Il “mostruoso” impregna di sé anche gli aspetti più banali della vita quotidiana di quel paese, ormai destinato, speriamo rapidamente, a soccombere alla feroce tracotanza che esprime. Nella città di Modi’in-Maccabim-Re’ut, illegalmente costruita sui territori occupati della Cisgiordania, nei giorni scorsi in una pasticceria sono stati esposti numerosi vassoi con invitanti bignè glassati (éclair) sulla cui superficie è scritto: “lasciate che l’esercito israeliano li colpisca duramente”, o, letteralmente, “CHE L’IDF LI FALCI”.

Credit: Josie Glausiusz

Una delizia per bambini, glassata e invitante – afferma la giornalista Josie Glausiuz del quotidiano Haaretz – è “inchiostrata” con un messaggio violento, pensata per essere gustata mentre i bambini di Gaza sopravvivono ad andare bene con un pasto, o una pita , al giorno. Gli éclair sono decorati con piccole bandiere israeliane che spuntano dall’interno.

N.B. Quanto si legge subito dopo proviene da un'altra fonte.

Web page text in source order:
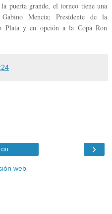
puerta grande, el torneo tiene una
Mencia; Presidente de la
Plata y en opción a la Copa Ron
›
web
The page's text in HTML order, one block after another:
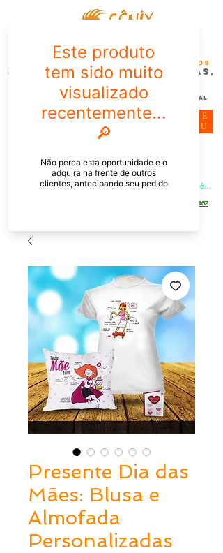
FÊNIX DESIGN STUDIO | Design
Gráfico| Desenvolvimento de Produtos
Personalizados para Pessoas,
Empresas e EventoS
Lembrancinhas, Brindes promocionais,
Decoração, Presentes e Comunicação Visual
PEDIDOS PELO CHAT OU WHATSAPP: Informe os produtos,
quantidade e o CEP ou endereço de entrega e receba um link já
ME
NU
[21] 9 6546 4862
Presente Dia das
Mães: Blusa e
Almofada
Personalizadas
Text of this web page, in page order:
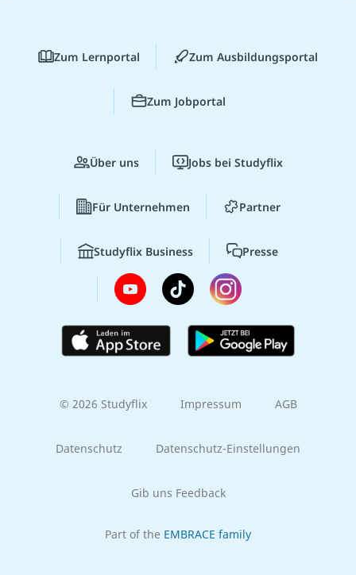
Zum Lernportal Zum Ausbildungsportal
Zum Jobportal
Über uns Jobs bei Studyflix
Für Unternehmen Partner
Studyflix Business Presse
© 2026 Studyflix Impressum AGB
Datenschutz Datenschutz-Einstellungen
Gib uns Feedback
Part of the EMBRACE family

La parola ebraica scritta sugli éclair significa “falciare“, come tagliare l’erba, ma “falciare” è anche un eufemismo per qualcosa di più brutale. “Tagliare l’erba” è un termine diventato popolare sin dal 2013 per riferirsi alla “strategia di logoramento” di Israele, progettata principalmente per indebolire la resistenza dei Palestinesi. In parole più semplici, “falciare l’erba” significa bombardare periodicamente Gaza per garantire a Israele una temporanea tranquillità.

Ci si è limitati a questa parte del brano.